Experts from the Bureau of Meteorology believe they have since spotted a "little system" form within the broader storm system, registering as a subtle shift in radar imagery at about 2.30am.
The storm - tens of kilometres across - made landfall in Kiama at 3am.
The bureau is still investigating the extreme weather events that followed, but believes the little low-pressure system was the trigger for four, possibly five, tornadoes that hit the region.
Tornadoes are not uncommon in Australia but the number formed on Sunday morning, their closeness in distance and timing, is a rarity not witnessed by Michael Logan in his 10 years with the bureau's severe weather team.
"I'd say it [the smaller system] was the trigger for all of them," he said.
"What we'll have to go back and have a good look at is why nothing like that formed further north in the Hunter or in Sydney."
Mr Logan was one of two bureau experts sent to the region on Tuesday to study areas of destruction resulting from the storm and determine if tornadoes were to blame.

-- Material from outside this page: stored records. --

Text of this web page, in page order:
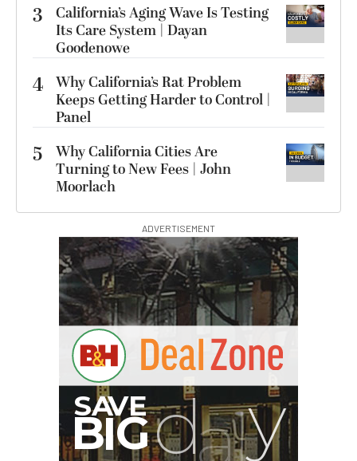
3
California’s Aging Wave Is Testing
Its Care System | Dayan
Goodenowe
4 Why California’s Rat Problem
Keeps Getting Harder to Control |
Panel
5
Why California Cities Are
Turning to New Fees | John
Moorlach
ADVERTISEMENT
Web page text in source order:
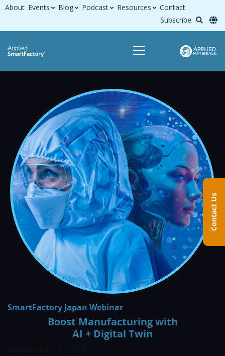
About Events Blog Podcast Resources
Contact
Subscribe
SmartFactory Japan Webinar
Boost Manufacturing with
AI + Digital Twin
Contact Us

The bureau confirmed and rated three tornadoes according to the six-tiered Enhanced Fujita Scale (EFO) of tornado intensity.
They say the weakest - an EF0 - swept inland eight kilometres from the coast to Jamberoo at speeds of about 125km/h.

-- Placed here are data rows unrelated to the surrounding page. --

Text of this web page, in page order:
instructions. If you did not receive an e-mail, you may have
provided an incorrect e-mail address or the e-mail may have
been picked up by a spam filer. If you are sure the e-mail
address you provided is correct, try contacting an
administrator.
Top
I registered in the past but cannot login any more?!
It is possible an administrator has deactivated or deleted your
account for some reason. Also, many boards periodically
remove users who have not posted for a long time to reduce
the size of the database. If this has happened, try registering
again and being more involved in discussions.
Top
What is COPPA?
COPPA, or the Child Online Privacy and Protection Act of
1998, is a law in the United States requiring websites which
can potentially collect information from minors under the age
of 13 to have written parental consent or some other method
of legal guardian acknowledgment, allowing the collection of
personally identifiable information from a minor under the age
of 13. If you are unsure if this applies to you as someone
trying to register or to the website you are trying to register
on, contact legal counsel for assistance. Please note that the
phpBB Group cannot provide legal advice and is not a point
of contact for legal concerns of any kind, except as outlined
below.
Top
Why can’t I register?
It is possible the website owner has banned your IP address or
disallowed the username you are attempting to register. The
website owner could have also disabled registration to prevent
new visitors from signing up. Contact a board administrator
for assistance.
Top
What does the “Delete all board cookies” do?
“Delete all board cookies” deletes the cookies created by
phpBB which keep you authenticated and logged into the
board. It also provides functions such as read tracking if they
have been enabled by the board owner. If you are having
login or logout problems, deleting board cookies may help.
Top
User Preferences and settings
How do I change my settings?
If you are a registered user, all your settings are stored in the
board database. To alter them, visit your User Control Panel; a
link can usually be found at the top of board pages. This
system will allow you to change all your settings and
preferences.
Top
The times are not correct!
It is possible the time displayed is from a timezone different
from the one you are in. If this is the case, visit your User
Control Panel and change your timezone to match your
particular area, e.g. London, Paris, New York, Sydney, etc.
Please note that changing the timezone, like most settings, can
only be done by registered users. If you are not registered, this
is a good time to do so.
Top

There was an EF1 at Kiama, lasting four kilometres at about 160km/h.
The strongest hit Seven Mile Beach and drove a 16-kilometre scar towards Nowra, reaching speeds of about 200km/h.
The bureau also accepts as credible reports of a tornado at Albion Park Rail, and say it is possible a fifth hit at Gerringong.
"From some of the stories we heard it's incredibly lucky no-one was seriously injured," Mr Logan said.
"It was lucky it came through when it did."
Mr Logan said there was no warning of the tornadoes because the trigger system developed so soon before they hit, and because the distance of the tornadoes from the nearest Doppler radar, located 18 kilometres north-west of Wollongong, made radar readings inconclusive, even after the event. Some tornadoes don't reach high enough into the atmosphere to be recorded on Doppler radar.
"Even as an organisation we didn't know there'd been tornadoes until we started to get damage reports from the SES," Mr Logan said.
Mr Jarrett believes he saw tell-tale "signs of rotation" in the storm cells as they were coming through Sydney.
"It's generally accepted that you have a possible tornadic environment when that occurs," said Mr Jarrett, a first-year bachelor of science physics student.
"But it is very hard to call [a tornado] initially because you need to have the damage path surveys completed to assess if the path was confined, or if it was a broad area of general destruction."
In the aftermath of the storm, the damage was attributed to multiple weather phenomena, including a waterspout and a downburst - a strong downward current of air capable of causing wind speeds in excess of 100km/h.
The bureau says a downburst, or multiple downbursts, may have occurred as part of the same system and may be responsible for wider, more generalised areas of damage.
Mr Jarrett said a waterspout could not have caused such serious damage.
"A waterspout will take off some tiles and break some windows whereas a tornado can, as we've seen, take an entire storey off a house, because there are stronger wind processes involved."